Activity: What lines of the data below hold the string "hanging"? Copy each one out.

--------------------------------------------------

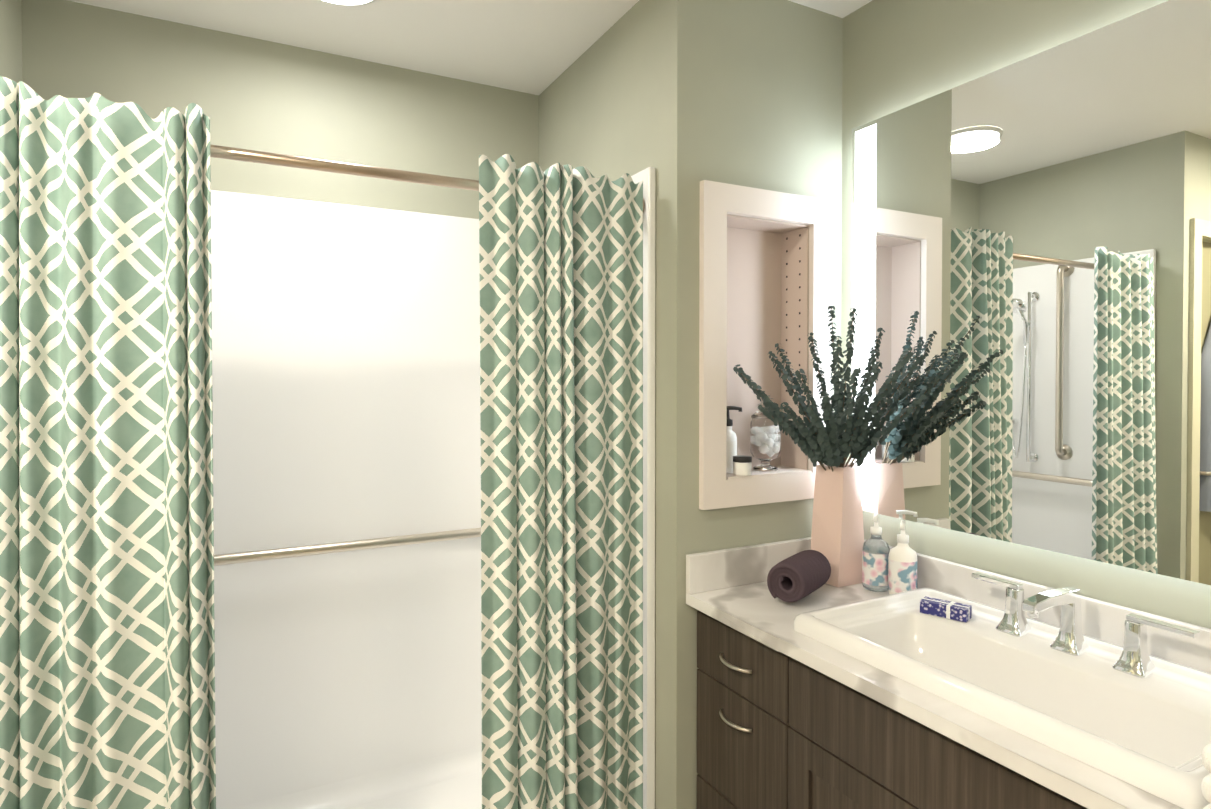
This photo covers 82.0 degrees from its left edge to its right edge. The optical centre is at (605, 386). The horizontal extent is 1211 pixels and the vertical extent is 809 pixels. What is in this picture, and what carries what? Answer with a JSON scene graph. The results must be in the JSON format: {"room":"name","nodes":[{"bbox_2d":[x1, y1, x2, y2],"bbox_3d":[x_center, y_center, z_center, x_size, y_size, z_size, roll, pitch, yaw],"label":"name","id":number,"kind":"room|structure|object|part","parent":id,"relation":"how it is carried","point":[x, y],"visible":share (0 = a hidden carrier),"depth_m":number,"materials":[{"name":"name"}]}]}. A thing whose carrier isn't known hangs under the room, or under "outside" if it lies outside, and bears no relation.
{"room":"bathroom","nodes":[
{"label":"bathroom","id":0,"kind":"room"},
{"bbox_2d":[0,0,21,83],"bbox_3d":[-1.438,0.163,1.497,0.100,2.495,0.945,0,1,-28],"label":"wall","id":1,"kind":"structure","parent":0,"point":[11,39],"depth_m":1.83,"materials":[{"name":"green paint"}]},
{"bbox_2d":[21,0,538,218],"bbox_3d":[-0.741,0.150,2.451,2.220,2.495,0.100,0,1,-28],"label":"wall","id":2,"kind":"structure","parent":0,"point":[247,93],"depth_m":2.24,"materials":[{"name":"paint"}]},
{"bbox_2d":[67,0,871,94],"bbox_3d":[-0.418,-1.097,0.490,3.650,0.050,3.845,0,1,-28],"label":"ceiling","id":3,"kind":"structure","parent":0,"point":[536,47],"depth_m":2.12,"materials":[{"name":"white paint"}]},
{"bbox_2d":[321,0,375,5],"bbox_3d":[-0.719,-1.075,1.854,0.244,0.030,0.244,0,1,-28],"label":"recessed light","id":4,"kind":"object","parent":3,"relation":"in","point":[351,2],"visible":0.96,"depth_m":1.94,"materials":[{"name":"white"}]},
{"bbox_2d":[539,0,842,808],"bbox_3d":[0.226,0.151,2.367,0.585,2.495,0.945,0,1,-28],"label":"wall block","id":5,"kind":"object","parent":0,"point":[683,98],"visible":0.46,"depth_m":1.89,"materials":[{"name":"paint"}]},
{"bbox_2d":[699,180,832,509],"bbox_3d":[0.430,-0.109,1.990,0.460,0.865,0.134,0,1,-28],"label":"wall shelf","id":6,"kind":"object","parent":5,"relation":"attached to","point":[765,285],"visible":0.67,"depth_m":2.01,"materials":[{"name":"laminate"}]},
{"bbox_2d":[726,406,741,472],"bbox_3d":[0.351,0.148,1.966,0.069,0.187,0.053,0,1,-28],"label":"bottle","id":7,"kind":"object","parent":6,"relation":"on","point":[731,444],"visible":0.6,"depth_m":1.94,"materials":[{"name":"white plastic"}]},
{"bbox_2d":[733,455,751,475],"bbox_3d":[0.375,0.217,1.910,0.052,0.050,0.052,0,1,-28],"label":"jar","id":8,"kind":"object","parent":6,"relation":"on","point":[742,465],"visible":1,"depth_m":1.89,"materials":[{"name":"white plastic"}]},
{"bbox_2d":[750,400,780,470],"bbox_3d":[0.463,0.139,2.016,0.086,0.205,0.086,0,1,-28],"label":"jar","id":9,"kind":"object","parent":6,"relation":"on","point":[765,440],"visible":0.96,"depth_m":1.98,"materials":[{"name":"clear glass"}]},
{"bbox_2d":[686,537,810,592],"bbox_3d":[0.461,0.489,1.945,0.555,0.100,0.020,0,1,-28],"label":"backsplash","id":10,"kind":"structure","parent":0,"relation":"attached to","point":[718,569],"depth_m":1.88,"materials":[{"name":"white stone"}]},
{"bbox_2d":[841,0,1210,628],"bbox_3d":[1.135,0.165,1.319,0.146,2.495,3.845,0,1,-28],"label":"mirror","id":11,"kind":"object","parent":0,"point":[1031,259],"depth_m":1.52,"materials":[{"name":"clear glass"}]},
{"bbox_2d":[864,539,1210,684],"bbox_3d":[1.049,0.496,1.397,0.019,0.100,1.496,0,1,-28],"label":"backsplash","id":12,"kind":"structure","parent":0,"relation":"attached to","point":[1182,648],"depth_m":1.41,"materials":[{"name":"white stone"}]},
{"bbox_3d":[-0.418,1.448,0.523,3.650,0.050,3.845,0,1,-28],"label":"floor","id":13,"kind":"structure","parent":0,"visible":0},
{"bbox_2d":[211,167,655,808],"bbox_3d":[-0.736,0.407,1.923,1.541,2.006,0.844,0,1,-28],"label":"wall surround","id":14,"kind":"object","parent":13,"relation":"on","point":[345,371],"visible":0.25,"depth_m":2.29,"materials":[{"name":"white"}]},
{"bbox_2d":[214,528,480,565],"bbox_3d":[-0.910,0.520,2.245,1.361,0.076,0.066,0,1,-28],"label":"grab rail","id":15,"kind":"object","parent":14,"relation":"attached to","point":[263,555],"depth_m":2.24,"materials":[{"name":"silver metal"}]},
{"bbox_2d":[210,145,644,211],"bbox_3d":[-0.564,-0.491,1.581,1.484,0.060,0.060,0,1,-28],"label":"curtain rod","id":16,"kind":"object","parent":14,"relation":"attached to","point":[231,153],"visible":0.33,"depth_m":1.55,"materials":[{"name":"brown metal"}]},
{"bbox_2d":[0,76,215,808],"bbox_3d":[-0.980,0.407,1.283,0.454,1.931,0.121,0,1,-28],"label":"curtain","id":17,"kind":"object","parent":16,"relation":"hanging from","point":[107,662],"visible":1,"depth_m":1.32,"materials":[{"name":"fabric"}]},
{"bbox_2d":[479,154,642,808],"bbox_3d":[-0.087,0.401,1.760,0.458,1.930,0.122,0,1,-28],"label":"curtain","id":18,"kind":"object","parent":16,"relation":"hanging from","point":[561,330],"visible":1,"depth_m":1.73,"materials":[{"name":"fabric"}]},
{"bbox_2d":[686,601,1101,808],"bbox_3d":[0.805,0.995,1.288,0.557,0.834,1.516,0,1,-28],"label":"bathroom vanity","id":19,"kind":"object","parent":13,"relation":"on","point":[776,729],"depth_m":1.45,"materials":[{"name":"brown wood"}]},
{"bbox_3d":[0.327,1.165,1.693,0.018,0.276,0.343,0,1,-28],"label":"drawer","id":20,"kind":"part","parent":19,"relation":"part of","materials":[{"name":"brown wood"}]},
{"bbox_3d":[0.305,0.807,1.676,0.032,0.009,0.121,0,1,-28],"label":"handle","id":21,"kind":"part","parent":19,"relation":"part of","materials":[{"name":"silver metal"}]},
{"bbox_3d":[0.305,0.668,1.674,0.032,0.009,0.121,0,1,-28],"label":"handle","id":22,"kind":"part","parent":19,"relation":"part of","materials":[{"name":"silver metal"}]},
{"bbox_3d":[0.327,0.884,1.689,0.018,0.276,0.343,0,1,-28],"label":"drawer","id":23,"kind":"part","parent":19,"relation":"part of","materials":[{"name":"brown wood"}]},
{"bbox_3d":[0.327,0.667,1.686,0.018,0.150,0.343,0,1,-28],"label":"drawer","id":24,"kind":"part","parent":19,"relation":"part of","materials":[{"name":"brown wood"}]},
{"bbox_3d":[0.500,1.029,1.360,0.018,0.556,0.396,0,1,-28],"label":"door","id":25,"kind":"part","parent":19,"relation":"part of","materials":[{"name":"brown wood"}]},
{"bbox_2d":[686,581,1210,808],"bbox_3d":[0.807,0.563,1.283,0.559,0.030,1.516,0,1,-28],"label":"countertop","id":26,"kind":"structure","parent":19,"relation":"on","point":[1115,732],"depth_m":1.29,"materials":[{"name":"white stone"}]},
{"bbox_2d":[767,550,830,601],"bbox_3d":[0.497,0.482,1.781,0.104,0.100,0.180,1,1,38],"label":"roll","id":27,"kind":"object","parent":26,"relation":"on","point":[798,576],"visible":1,"depth_m":1.73,"materials":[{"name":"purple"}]},
{"bbox_2d":[733,306,927,586],"bbox_3d":[0.580,0.164,1.764,0.383,0.753,0.392,0,1,-28],"label":"vase","id":28,"kind":"object","parent":26,"relation":"on","point":[837,537],"visible":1,"depth_m":1.84,"materials":[{"name":"beige"}]},
{"bbox_2d":[862,513,889,591],"bbox_3d":[0.721,0.438,1.855,0.071,0.202,0.069,0,1,-28],"label":"soap bottle","id":29,"kind":"object","parent":26,"relation":"on","point":[875,552],"visible":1,"depth_m":1.83,"materials":[{"name":"white"}]},
{"bbox_2d":[888,520,917,593],"bbox_3d":[0.766,0.442,1.795,0.071,0.195,0.069,0,1,-28],"label":"soap bottle","id":30,"kind":"object","parent":26,"relation":"on","point":[902,567],"visible":0.79,"depth_m":1.77,"materials":[{"name":"white plastic"}]},
{"bbox_2d":[794,588,1210,808],"bbox_3d":[0.792,0.585,1.334,0.455,0.148,0.760,0,1,-28],"label":"sink","id":31,"kind":"object","parent":26,"relation":"in","point":[1139,723],"depth_m":1.30,"materials":[{"name":"white ceramic"}]},
{"bbox_2d":[920,596,971,621],"bbox_3d":[0.787,0.516,1.613,0.100,0.029,0.044,1,1,42],"label":"soap box","id":32,"kind":"object","parent":31,"relation":"on","point":[952,610],"visible":1,"depth_m":1.60,"materials":[{"name":"blue"}]},
{"bbox_2d":[972,572,1199,678],"bbox_3d":[0.891,0.471,1.382,0.173,0.126,0.420,0,1,-28],"label":"faucet","id":33,"kind":"object","parent":31,"relation":"on","point":[1065,648],"depth_m":1.38,"materials":[{"name":"silver metal"}]},
{"bbox_2d":[1201,743,1210,808],"bbox_3d":[0.882,0.497,0.804,0.215,0.112,0.240,0,1,-28],"label":"towel stack","id":34,"kind":"object","parent":26,"relation":"on","point":[1206,780],"visible":1,"depth_m":0.85,"materials":[{"name":"white fabric"}]}
]}

--------------------------------------------------

Response below:
{"bbox_2d":[0,76,215,808],"bbox_3d":[-0.980,0.407,1.283,0.454,1.931,0.121,0,1,-28],"label":"curtain","id":17,"kind":"object","parent":16,"relation":"hanging from","point":[107,662],"visible":1,"depth_m":1.32,"materials":[{"name":"fabric"}]},
{"bbox_2d":[479,154,642,808],"bbox_3d":[-0.087,0.401,1.760,0.458,1.930,0.122,0,1,-28],"label":"curtain","id":18,"kind":"object","parent":16,"relation":"hanging from","point":[561,330],"visible":1,"depth_m":1.73,"materials":[{"name":"fabric"}]},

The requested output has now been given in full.